Abstract
BACKGROUND:
News coverage in popular media can shape public perspectives on occupational issues. Few studies exist concerning how occupational injury and fatality are represented in the news.
OBJECTIVES:
This study examined how injuries, fatalities and worker characteristics were represented in newspapers compared with official government statistics. It also examined what individuals or organizations were most often included by reporters to provide interpretations of injuries and fatalities.
METHODS:
Quantitative content analysis was used to examine 304 newspaper articles from between 2007 and 2012 representing the nine most populous cities in the province of Ontario, Canada. Government data came from reports compiled by the Workplace Safety and Insurance Board (WSIB) of Ontario.
RESULTS:
Compared to workers’ compensation board records, physical characteristics of injuries and fatalities were skewed toward the acute traumatic.
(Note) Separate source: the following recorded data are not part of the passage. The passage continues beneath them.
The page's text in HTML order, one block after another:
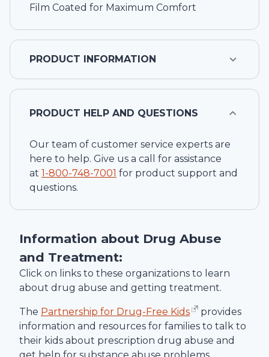
Film Coated for Maximum Comfort
PRODUCT INFORMATION
PRODUCT HELP AND QUESTIONS
Our team of customer service experts are
here to help. Give us a call for assistance
at 1-800-748-7001 for product support and
questions.
Information about Drug Abuse
and Treatment:
Click on links to these organizations to learn
about drug abuse and getting treatment.
The Partnership for Drug-Free Kids
provides
information and resources for families to talk to
their kids about prescription drug abuse and
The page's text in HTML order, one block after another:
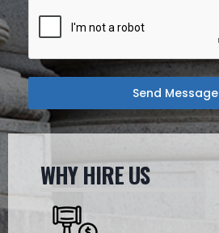
Send Message
WHY HIRE US
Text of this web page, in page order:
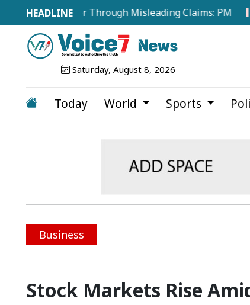
Sector Through Misleading Claims: PM Public
Saturday, August 8, 2026
Today World Sports
Business
Stock Markets Rise
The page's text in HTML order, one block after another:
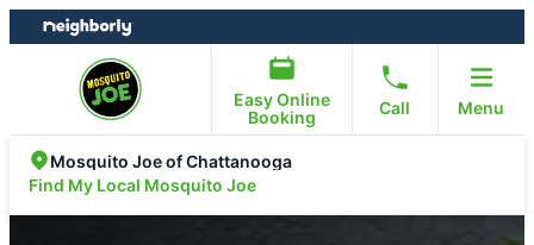
Skip
to
Skip
to
Easy Online
Booking
Call Menu
Mosquito Joe of Chattanooga
Find My Local Mosquito Joe
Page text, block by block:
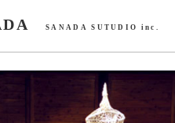
SANADA SUTUDIO inc.
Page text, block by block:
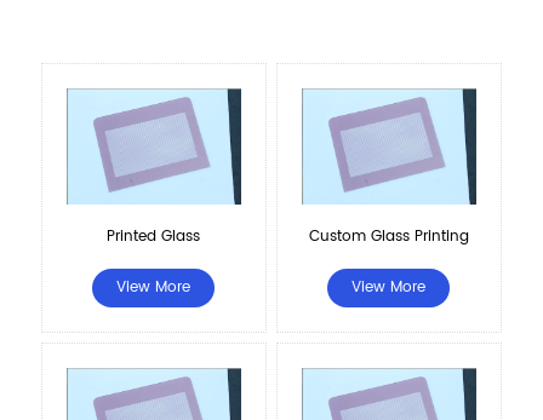
Printed Glass
View More
Custom Glass Printing
View More
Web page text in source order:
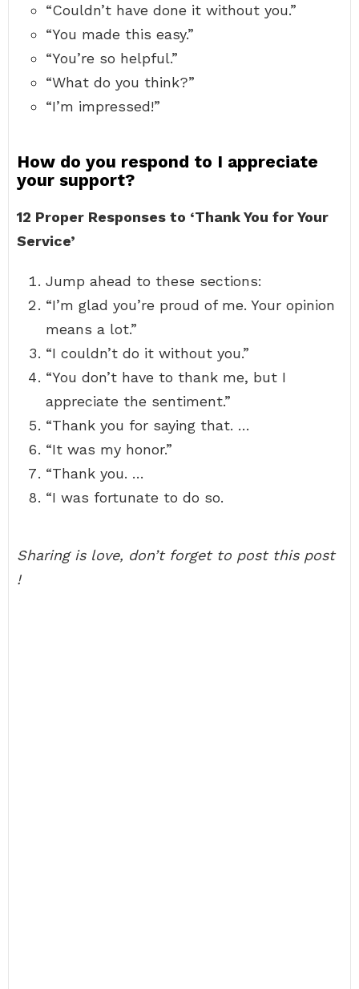
“Couldn’t have done it without you.”
“You made this easy.”
“You’re so helpful.”
“What do you think?”
“I’m impressed!”
How do you respond to I appreciate
your support?
12 Proper Responses to ‘Thank You for Your
Service’
Jump ahead to these sections:
“I’m glad you’re proud of me. Your opinion
means a lot.”
“I couldn’t do it without you.”
“You don’t have to thank me, but I
appreciate the sentiment.”
“Thank you for saying that. …
“It was my honor.”
“Thank you. …
“I was fortunate to do so.
Sharing is love, don’t forget to post this post
!
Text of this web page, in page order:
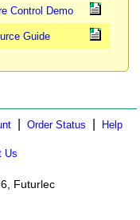
Control Demo
Guide
Order Status Help
Us
Futurlec
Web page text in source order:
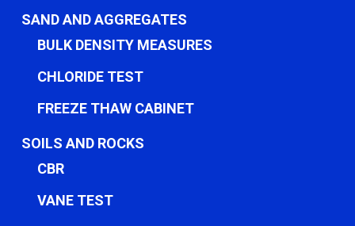
SAND AND AGGREGATES
BULK DENSITY MEASURES
CHLORIDE TEST
FREEZE THAW CABINET
SOILS AND ROCKS
CBR
VANE TEST
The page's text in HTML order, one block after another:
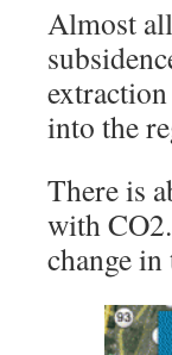
Almost
into the
There is
with
change
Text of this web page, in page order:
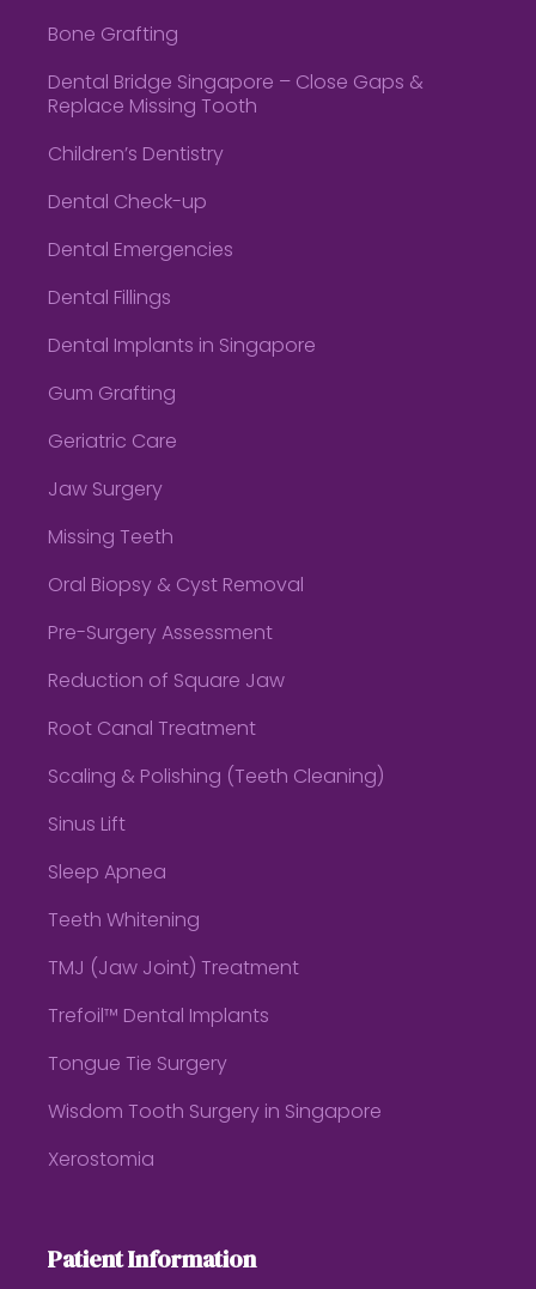
Bone Grafting
Dental Bridge Singapore – Close Gaps &
Replace Missing Tooth
Children’s Dentistry
Dental Check-up
Dental Emergencies
Dental Fillings
Dental Implants in Singapore
Gum Grafting
Geriatric Care
Jaw Surgery
Missing Teeth
Oral Biopsy & Cyst Removal
Pre-Surgery Assessment
Reduction of Square Jaw
Root Canal Treatment
Scaling & Polishing (Teeth Cleaning)
Sinus Lift
Sleep Apnea
Teeth Whitening
TMJ (Jaw Joint) Treatment
Trefoil™ Dental Implants
Tongue Tie Surgery
Wisdom Tooth Surgery in Singapore
Xerostomia
Patient Information
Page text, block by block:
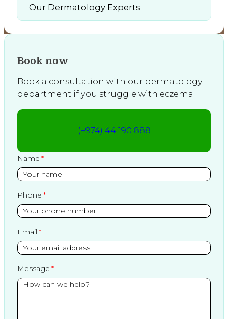
Our Dermatology Experts
Book now
Book a consultation with our dermatology
department if you struggle with eczema.
(+974) 44 190 888
Name
Phone
Email
Message

Women were dramatically underrepresented in newspaper articles. Age distributions were represented. Goods-producing, transportation and resource extraction occupations were overrepresented while services were underrepresented. Worker voices were largely absent in newspaper accounts compared with law enforcement, the State and management.
CONCLUSIONS:
How workplace injury and fatality are framed, and who contributes to these frames, serves to shape public interpretations of occupational injury and fatality and how occupational health and safety issues might be addressed in the future.